関西と山田は特別、いつもと違うことをしている訳では無いのだが、妙に噛み合う。この二人はタッグを組むより、戦った方がいいかもしれない。

それでも、試合を組み立てたのは文子。まあ、私は、吉田、AKINO派だから、アルシオン当時の文子はあまり好きでは無かったのだが、こう前座ながらもどうにかしようとしている、文子を見ると、なんとなく応援したくなる。

というより、今ごろになって私が文子の魅力を感じつつあるということかな。

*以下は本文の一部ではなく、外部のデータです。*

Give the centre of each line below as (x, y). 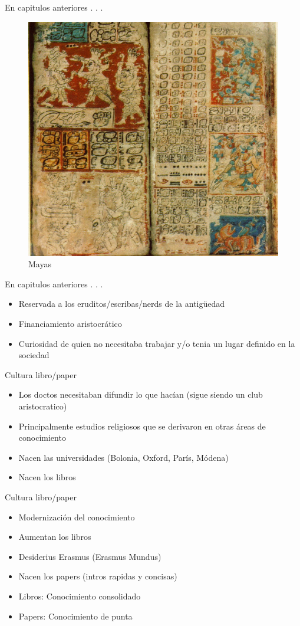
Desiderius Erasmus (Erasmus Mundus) (90, 556)
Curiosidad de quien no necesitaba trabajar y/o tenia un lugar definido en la (157, 343)
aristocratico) (43, 406)
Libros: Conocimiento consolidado (80, 596)
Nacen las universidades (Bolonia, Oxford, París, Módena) (123, 457)
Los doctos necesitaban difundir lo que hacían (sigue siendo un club (141, 394)
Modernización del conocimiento (77, 517)
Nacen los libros (47, 477)
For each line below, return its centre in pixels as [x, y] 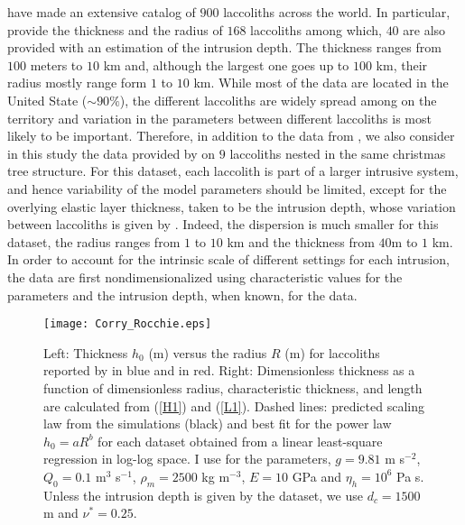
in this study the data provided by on [112, 153]
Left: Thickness [86, 352]
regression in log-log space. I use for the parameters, [187, 459]
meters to [56, 64]
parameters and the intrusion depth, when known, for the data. [182, 295]
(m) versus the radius [208, 352]
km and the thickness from [301, 241]
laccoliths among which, [316, 29]

GAEAでは、17分なんて滅多に無いのだが、中だるみも無く時間的長さを感じさせない試合だった。

■ 第3試合 シングルマッチ30分1本勝負
×輝優優 (14分15秒、LSDIIIからエビ固め) ライオネス飛鳥○

まあ、ブックはミエミエだけど、GAEAに入団した輝がどれだけ頑張れるかという試合だが。まず、オーラが違う。実は昨日のめちゃいけ女子プロレスを私の母親も見ていて、後で飛鳥の格好良さを感心していたが、プロレラーはそうでないと。出てきただけのインパクト。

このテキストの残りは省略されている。